Dataset items

↓

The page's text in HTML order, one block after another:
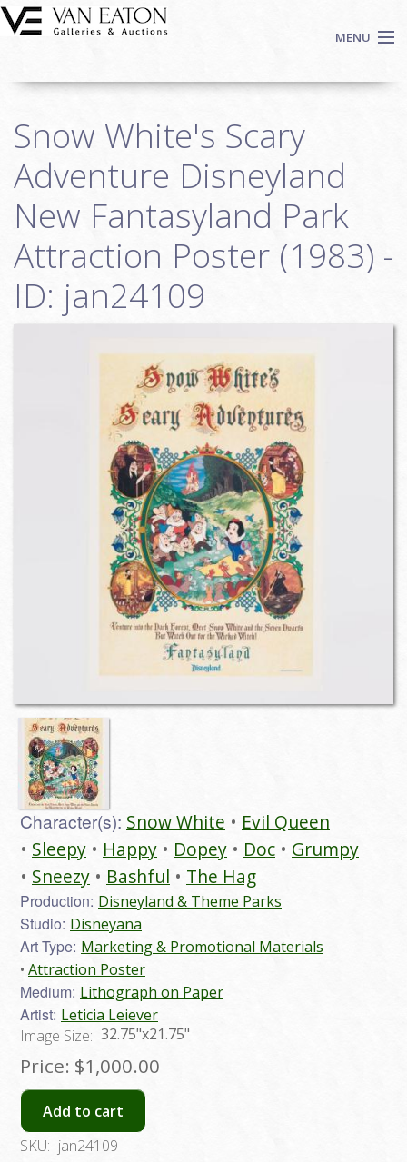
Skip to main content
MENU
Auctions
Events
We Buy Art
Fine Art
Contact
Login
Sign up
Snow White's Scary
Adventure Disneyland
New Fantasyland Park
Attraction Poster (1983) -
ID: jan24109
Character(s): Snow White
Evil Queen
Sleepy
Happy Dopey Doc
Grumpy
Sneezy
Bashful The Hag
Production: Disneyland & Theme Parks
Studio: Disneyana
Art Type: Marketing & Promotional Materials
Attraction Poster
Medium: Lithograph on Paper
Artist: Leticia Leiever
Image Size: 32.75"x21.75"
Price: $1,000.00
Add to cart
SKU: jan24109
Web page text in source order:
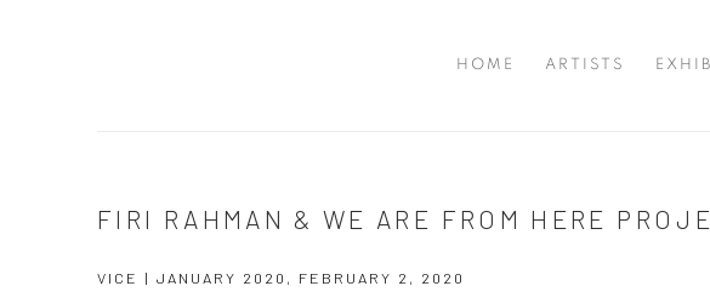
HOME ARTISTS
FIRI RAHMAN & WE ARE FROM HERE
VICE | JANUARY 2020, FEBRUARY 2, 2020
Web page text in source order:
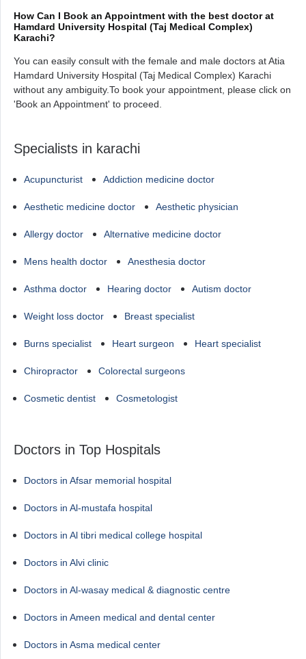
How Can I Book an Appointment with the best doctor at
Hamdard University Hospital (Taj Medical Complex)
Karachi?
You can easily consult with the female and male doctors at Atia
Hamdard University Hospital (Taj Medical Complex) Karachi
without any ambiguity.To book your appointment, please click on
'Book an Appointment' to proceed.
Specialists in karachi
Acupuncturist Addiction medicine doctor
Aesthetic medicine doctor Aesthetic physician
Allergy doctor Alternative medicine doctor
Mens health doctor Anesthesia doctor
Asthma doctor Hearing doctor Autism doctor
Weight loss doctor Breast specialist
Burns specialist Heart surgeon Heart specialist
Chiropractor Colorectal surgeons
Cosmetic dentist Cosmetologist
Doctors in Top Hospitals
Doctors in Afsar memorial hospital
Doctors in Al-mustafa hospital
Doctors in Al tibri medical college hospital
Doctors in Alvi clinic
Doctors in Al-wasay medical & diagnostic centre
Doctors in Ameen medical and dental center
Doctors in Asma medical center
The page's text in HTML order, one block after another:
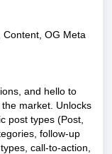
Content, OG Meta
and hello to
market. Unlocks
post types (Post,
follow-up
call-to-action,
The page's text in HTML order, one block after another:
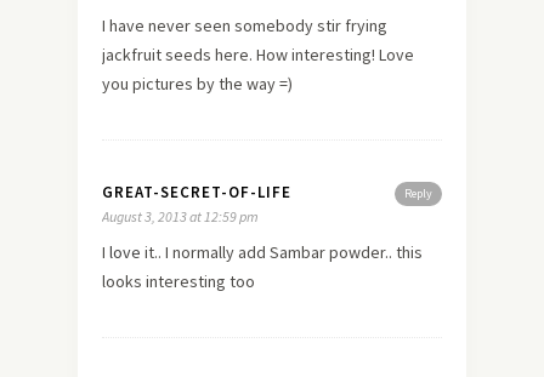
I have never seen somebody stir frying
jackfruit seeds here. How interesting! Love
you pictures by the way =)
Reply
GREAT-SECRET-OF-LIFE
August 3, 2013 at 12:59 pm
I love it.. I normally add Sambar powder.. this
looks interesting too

↑

# Work request:
Exclude all images and restate the records above word for word.

# Output:
The page's text in HTML order, one block after another:
Skip to main content
MENU
Auctions
Events
We Buy Art
Fine Art
Contact
Login
Sign up
Snow White's Scary
Adventure Disneyland
New Fantasyland Park
Attraction Poster (1983) -
ID: jan24109
Character(s): Snow White
Evil Queen
Sleepy
Happy Dopey Doc
Grumpy
Sneezy
Bashful The Hag
Production: Disneyland & Theme Parks
Studio: Disneyana
Art Type: Marketing & Promotional Materials
Attraction Poster
Medium: Lithograph on Paper
Artist: Leticia Leiever
Image Size: 32.75"x21.75"
Price: $1,000.00
Add to cart
SKU: jan24109
Web page text in source order:
HOME ARTISTS
FIRI RAHMAN & WE ARE FROM HERE
VICE | JANUARY 2020, FEBRUARY 2, 2020
Web page text in source order:
How Can I Book an Appointment with the best doctor at
Hamdard University Hospital (Taj Medical Complex)
Karachi?
You can easily consult with the female and male doctors at Atia
Hamdard University Hospital (Taj Medical Complex) Karachi
without any ambiguity.To book your appointment, please click on
'Book an Appointment' to proceed.
Specialists in karachi
Acupuncturist Addiction medicine doctor
Aesthetic medicine doctor Aesthetic physician
Allergy doctor Alternative medicine doctor
Mens health doctor Anesthesia doctor
Asthma doctor Hearing doctor Autism doctor
Weight loss doctor Breast specialist
Burns specialist Heart surgeon Heart specialist
Chiropractor Colorectal surgeons
Cosmetic dentist Cosmetologist
Doctors in Top Hospitals
Doctors in Afsar memorial hospital
Doctors in Al-mustafa hospital
Doctors in Al tibri medical college hospital
Doctors in Alvi clinic
Doctors in Al-wasay medical & diagnostic centre
Doctors in Ameen medical and dental center
Doctors in Asma medical center
The page's text in HTML order, one block after another:
Content, OG Meta
and hello to
market. Unlocks
post types (Post,
follow-up
call-to-action,
The page's text in HTML order, one block after another:
I have never seen somebody stir frying
jackfruit seeds here. How interesting! Love
you pictures by the way =)
Reply
GREAT-SECRET-OF-LIFE
August 3, 2013 at 12:59 pm
I love it.. I normally add Sambar powder.. this
looks interesting too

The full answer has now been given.